Last edited by Captaincranky at Oct 13, 2011,
#24
Quote by Captaincranky
Now you've gone and made me feel all nostalgic. Like the way I get while listening to "REO Speedwagon's, "Take it on the Run". Yeah I know, it's a strange association. Don't know why it popped into mind. Maybe I'll go try to figure out what key America's "Sandman" is in.

Great!
#25
I would say the progression is in g major but the tonic because of the opening chord in A. If you try A Dorian which is the same as Gmajor you may find some resolution to your question. Remember that the Dorian scale is 12b3456b7 and that a natural minor scale is 12b345b6b7. The difference being that 6th. Your chord progression can be analyzed in several different ways however you may find that the tonic will still lead back to A. I can't think of any examples that actually do this off the top of my head.
#26
Quote by Requim13
I would say the progression is in g major but the tonic because of the opening chord in A. If you try A Dorian which is the same as Gmajor you may find some resolution to your question. Remember that the Dorian scale is 12b3456b7 and that a natural minor scale is 12b345b6b7. The difference being that 6th. Your chord progression can be analyzed in several different ways however you may find that the tonic will still lead back to A. I can't think of any examples that actually do this off the top of my head.
Ignoring the technical side of the issue, which after all, we seem to get bogged down in badly, the issue is one of emotional resolution.
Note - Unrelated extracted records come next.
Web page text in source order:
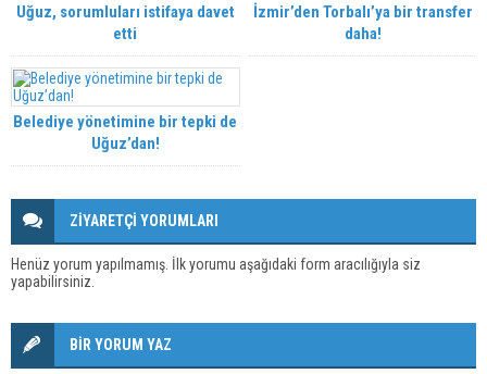
Uğuz, sorumluları istifaya davet
etti
İzmir’den Torbalı’ya bir transfer
daha!
Belediye yönetimine bir tepki de
Uğuz’dan!
ZİYARETÇİ YORUMLARI
Henüz yorum yapılmamış. İlk yorumu aşağıdaki form aracılığıyla siz
yapabilirsiniz.
BİR YORUM YAZ
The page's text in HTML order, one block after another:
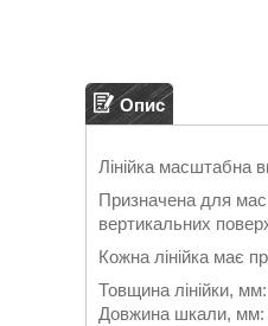
Опис
Лінійка масштабна
Призначена для
вертикальних
Кожна лінійка має
Товщина лінійки, мм:
Довжина шкали, мм:
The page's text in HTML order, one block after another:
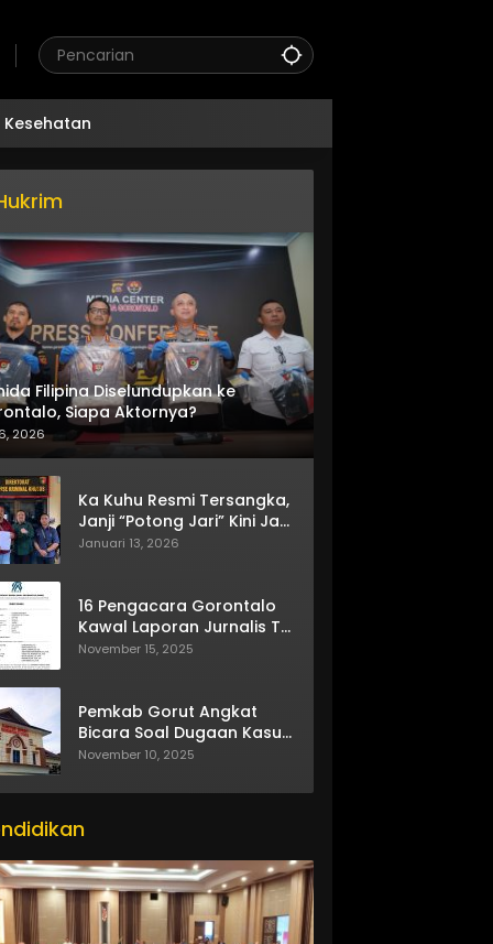
Kesehatan
Filipina Diselundupkan ke
Siapa Aktornya?
2026
Ka Kuhu Resmi Tersangka,
Janji “Potong Jari” Kini Jadi
Bumerang
Januari 13, 2026
16 Pengacara Gorontalo
Kawal Laporan Jurnalis TV
One
November 15, 2025
Pemkab Gorut Angkat
Bicara Soal Dugaan Kasus
Asusila Oknum ASN
November 10, 2025
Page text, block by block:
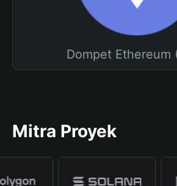
Dompet Ethereum
Mitra Proyek
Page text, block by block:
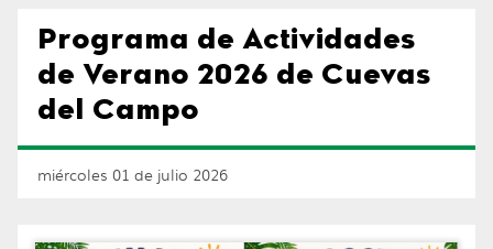
Programa de Actividades
de Verano 2026 de Cuevas
del Campo
miércoles 01 de julio 2026
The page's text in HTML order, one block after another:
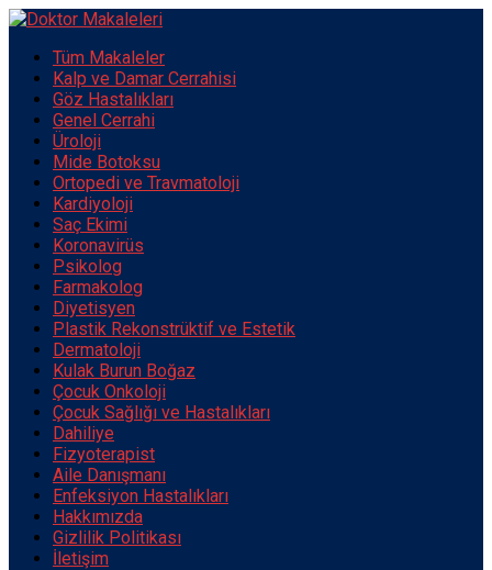
Tüm Makaleler
Kalp ve Damar Cerrahisi
Göz Hastalıkları
Genel Cerrahi
Üroloji
Mide Botoksu
Ortopedi ve Travmatoloji
Kardiyoloji
Saç Ekimi
Koronavirüs
Psikolog
Farmakolog
Diyetisyen
Plastik Rekonstrüktif ve Estetik
Dermatoloji
Kulak Burun Boğaz
Çocuk Onkoloji
Çocuk Sağlığı ve Hastalıkları
Dahiliye
Fizyoterapist
Aile Danışmanı
Enfeksiyon Hastalıkları
Hakkımızda
Gizlilik Politikası
İletişim
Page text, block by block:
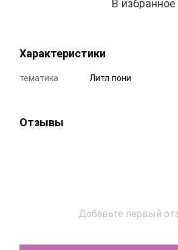
Характеристики
тематика Литл пони
Отзывы
Добавьте первый
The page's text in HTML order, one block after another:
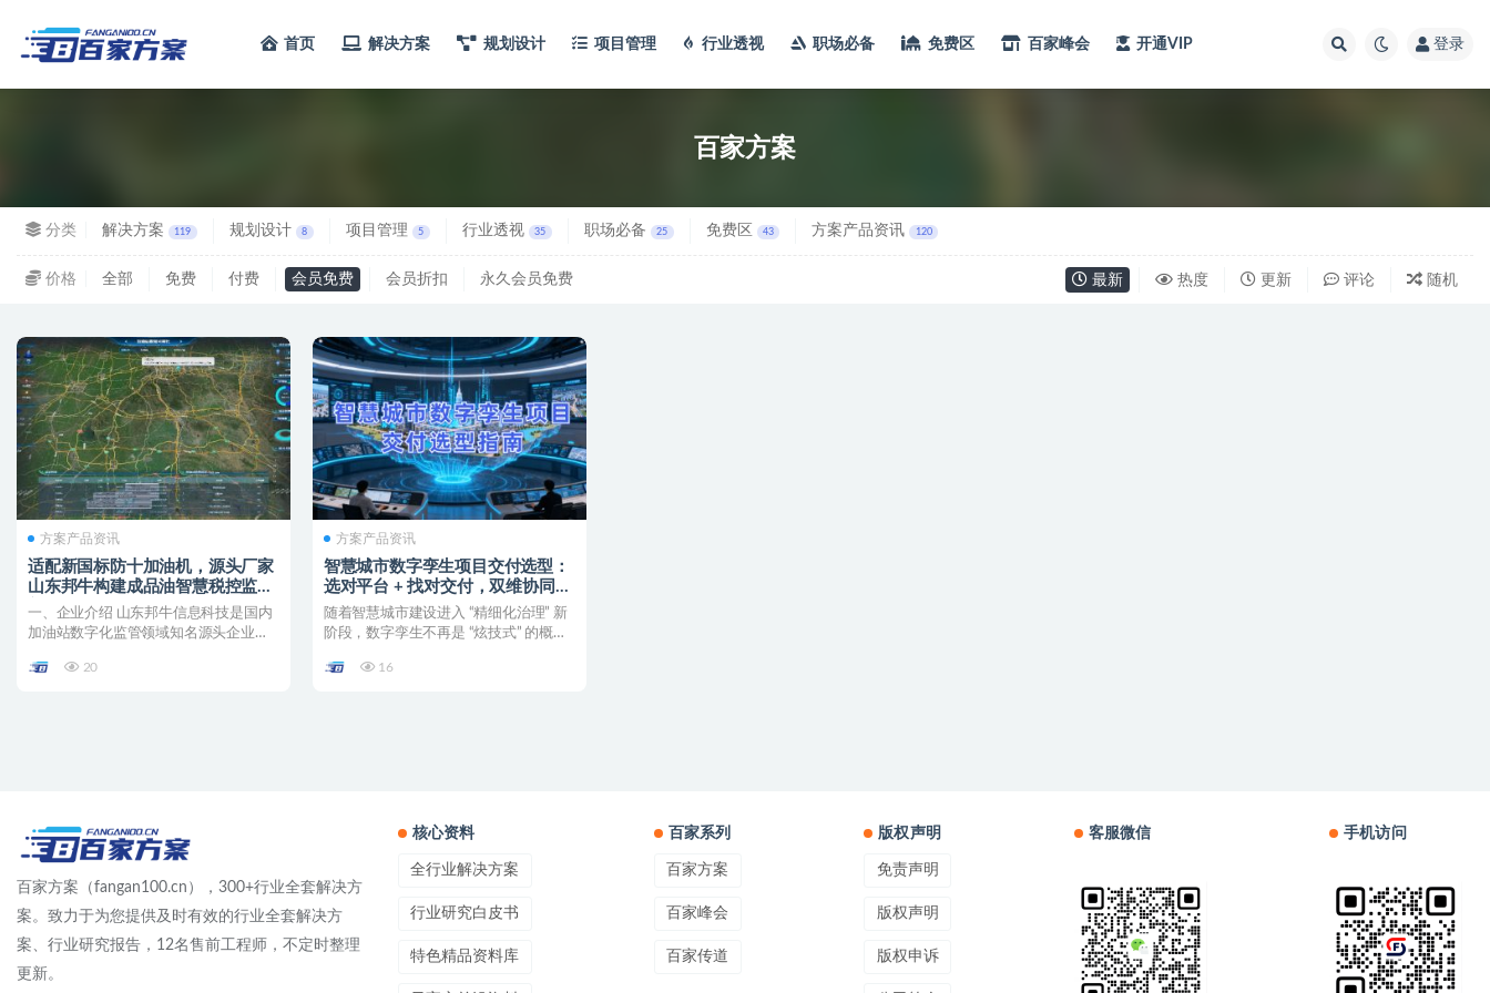
首页 解决方案 规划设计 项目管理 行业透视 职场必备 免费区 百家峰会 开通VIP 登录
百家方案
分类 解决方案 119 规划设计 8 项目管理 5 行业透视 35 职场必备 25 免费区 43 方案产品资讯 120
价格 全部 免费 付费 会员免费 会员折扣 永久会员免费 最新 热度 更新 评论 随机
方案产品资讯
适配新国标防十加油机，源头厂家
山东邦牛构建成品油智慧税控监管
新范式
一、企业介绍 山东邦牛信息科技是国内
加油站数字化监管领域知名源头企业，
20
方案产品资讯
智慧城市数字孪生项目交付选型：
选对平台 + 找对交付，双维协同破
局落地难题
随着智慧城市建设进入 “精细化治理” 新
阶段，数字孪生不再是 “炫技式” 的概念
16
百家方案（fangan100.cn），300+行业全套解决方
案。致力于为您提供及时有效的行业全套解决方
案、行业研究报告，12名售前工程师，不定时整理
更新。
核心资料
全行业解决方案
行业研究白皮书
特色精品资料库
百家系列
百家方案
百家峰会
百家传道
版权声明
免责声明
版权声明
版权申诉
客服微信 手机访问

IMHO, the chord progression Am, G, C, D, is both incomplete, and nothing new anyway.

Several opinions exist as to key, but the fact is, the key can't be determined, because the progression doesn't resolve, technically or emotionally.

If you pick up a guitar and strum your way through this chord sequence, then return to Am, you get dark and ominous resolution. That's not unpleasant by any stretch, and is quite suitable for many topics, from hurricanes to hurt. And yes, at that point, the key would be Am. It very much sounds like a country folk invention.

I mentioned America's, "Sandman" earlier, since it is in Am, but also has the excursion to "D" major. This song gives an example of what was mentioned earlier, the D major is obviously "borrowed" for the related major scale.

I realize that America's "Sandman", is well before the time of most people here. However it is in Am, conveys a sense of desperation and lost opportunity, then resolves to Am.

Am & F major are the prevalent chords but, the Dm chord, (which theoretically is part of Am), is never played in the song.

The OP suggests that, "Dm doesn't sound right, but it is in the key". Which tells us simply, you don't have to use every chord in any given key, just because it's on the chart. And many, many songs don't, (use every chord in the key).